The traffic fairy was against us today, I texted my physio, Peita, just before her arrival. Parking is usually at a premium on weekdays on the street where I live, but “magically” she’s been able to locate a spot each week right outside the building, hence the adoption of the phrase, “the traffic fairy”.

That wasn’t the case today. As I watched and waited for car spaces to become available, I knew we had a challenge ahead. Unfortunately, I can’t go downstairs and stand in spot and wait for one. So I told Peita she would need to enter through the backlane way and I would buzz her in to the visitor’s carpark.

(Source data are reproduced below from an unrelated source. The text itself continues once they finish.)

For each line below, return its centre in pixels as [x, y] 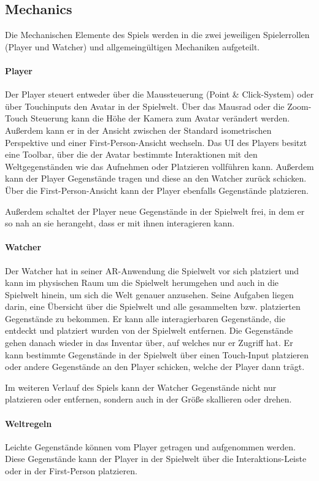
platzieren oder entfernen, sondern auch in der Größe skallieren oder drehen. [148, 399]
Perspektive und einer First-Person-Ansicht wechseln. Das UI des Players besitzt [156, 142]
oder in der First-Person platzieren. [71, 471]
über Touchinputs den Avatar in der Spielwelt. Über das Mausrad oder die [145, 106]
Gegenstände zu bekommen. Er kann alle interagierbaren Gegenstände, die [145, 318]
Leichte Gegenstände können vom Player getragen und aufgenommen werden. [150, 446]
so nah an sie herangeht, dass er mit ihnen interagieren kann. [120, 223]
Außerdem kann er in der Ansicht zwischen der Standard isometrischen [138, 130]
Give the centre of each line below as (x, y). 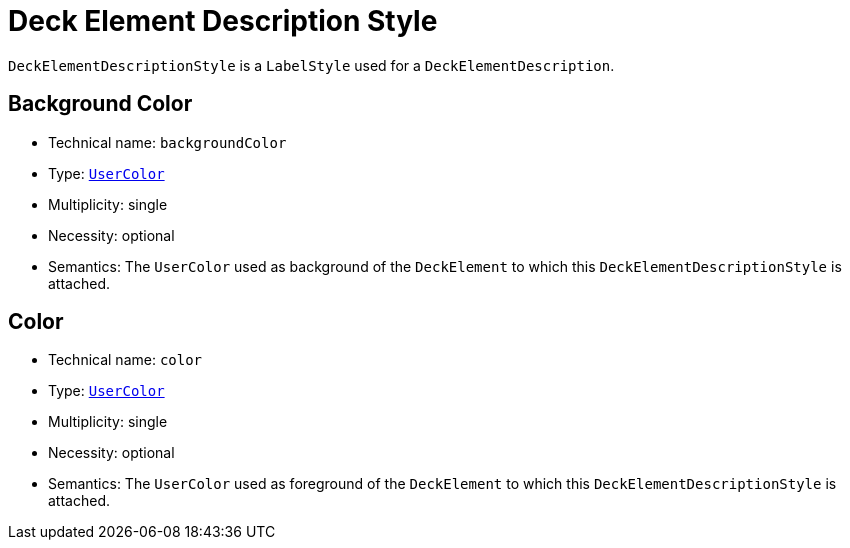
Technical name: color (125, 360)
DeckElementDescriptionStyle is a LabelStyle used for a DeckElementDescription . (311, 65)
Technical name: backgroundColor (167, 142)
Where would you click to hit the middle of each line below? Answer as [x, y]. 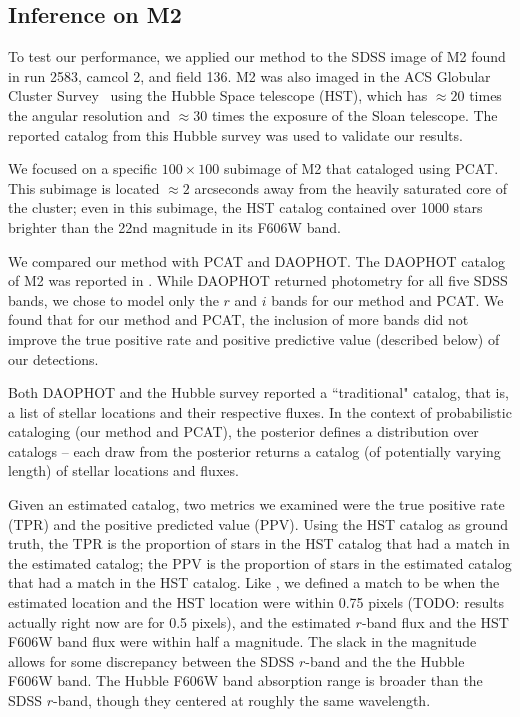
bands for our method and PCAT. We [387, 299]
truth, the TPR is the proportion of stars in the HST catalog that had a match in [259, 543]
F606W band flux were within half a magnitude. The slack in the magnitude [242, 641]
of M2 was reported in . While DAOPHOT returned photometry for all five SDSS [258, 280]
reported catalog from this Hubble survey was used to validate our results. [235, 134]
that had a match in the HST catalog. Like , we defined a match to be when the [254, 582]
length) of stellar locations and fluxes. [123, 470]
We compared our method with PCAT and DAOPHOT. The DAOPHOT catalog [256, 260]
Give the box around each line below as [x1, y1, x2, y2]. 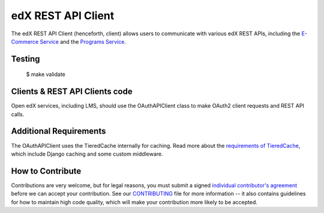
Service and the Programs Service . [40, 38, 126, 45]
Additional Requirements [11, 126, 106, 136]
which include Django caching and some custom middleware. [11, 150, 163, 157]
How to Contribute [11, 166, 82, 176]
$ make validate [26, 71, 65, 78]
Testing [11, 54, 40, 64]
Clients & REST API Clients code [11, 87, 133, 97]
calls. [11, 111, 25, 118]
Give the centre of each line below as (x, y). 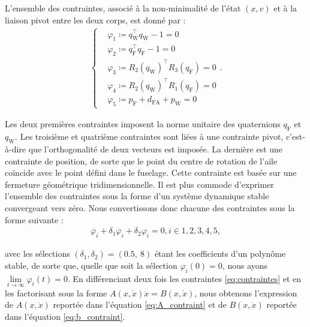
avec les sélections (37, 253)
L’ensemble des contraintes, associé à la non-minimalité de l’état (123, 8)
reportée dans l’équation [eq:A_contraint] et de (140, 304)
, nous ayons (245, 265)
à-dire (16, 149)
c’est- (295, 136)
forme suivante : (34, 219)
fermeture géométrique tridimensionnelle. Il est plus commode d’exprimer (139, 184)
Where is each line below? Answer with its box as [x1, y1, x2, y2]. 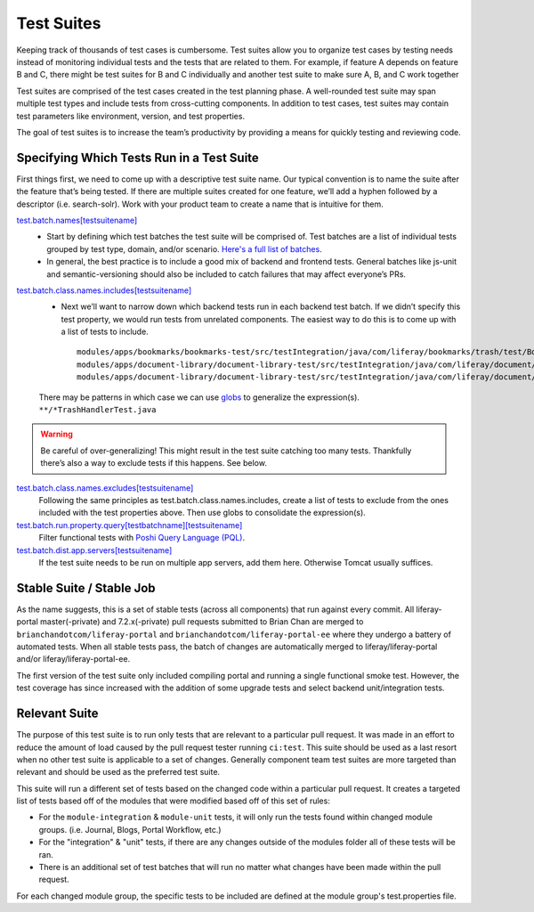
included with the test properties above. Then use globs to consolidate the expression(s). [38, 508, 367, 518]
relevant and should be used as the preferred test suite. [16, 767, 221, 778]
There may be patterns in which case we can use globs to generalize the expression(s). [38, 392, 360, 403]
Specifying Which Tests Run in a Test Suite [16, 150, 260, 165]
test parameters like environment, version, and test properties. [16, 110, 245, 121]
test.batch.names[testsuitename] [16, 215, 138, 225]
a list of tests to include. [61, 326, 149, 338]
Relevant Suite [16, 706, 99, 721]
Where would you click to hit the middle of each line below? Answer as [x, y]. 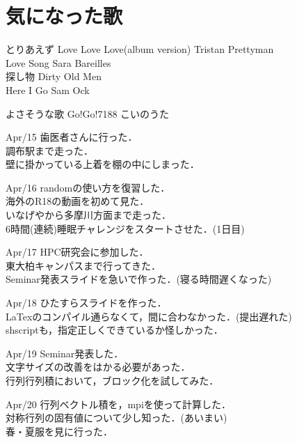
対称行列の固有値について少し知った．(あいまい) [117, 418]
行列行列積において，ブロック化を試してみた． [112, 380]
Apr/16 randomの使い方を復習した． [88, 187]
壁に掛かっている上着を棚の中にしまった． [103, 164]
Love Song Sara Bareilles [58, 62]
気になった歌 [64, 16]
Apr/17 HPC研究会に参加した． [77, 252]
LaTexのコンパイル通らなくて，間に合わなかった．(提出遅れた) [149, 316]

Unfortunately, I can’t do that from my apartment itself. And so I summoned up the courage to get myself into my apartment’s block elevator, take it downstairs, and make my way to the entrance, where I was able to let her in.

Despite its rather smooth appearance, the car park’s concrete floor is fairly uneven. Built on the side of a hill, there are parts which go up and down, and side to side.

To make my way across the surface, I need to take lots of small steps and vary the first leg I use when walking. The rule of thumb is that if I’m going uphill, I should step first with my intact limb. And if I’m going downhill, I should step first with my prosthetic limb. Even within a few metres, all of that varied considerably.

Peita suggested we immediately resume from last week’s session where I was beginning to walk in the back street, and then using a laneway that inclines upwards, make my way to Crown Street.

Once we made it to Crown Street, Peita suggested we should go a little further.

The pedestrian crossing across Crown Street is always a bit of a challenge, as cars will often fail to slow down. But armed with a pair of crutches and a carer, we were well and truly visible. “Take your time, they’ll wait”, Peita said urging me NOT to cross the road too quickly.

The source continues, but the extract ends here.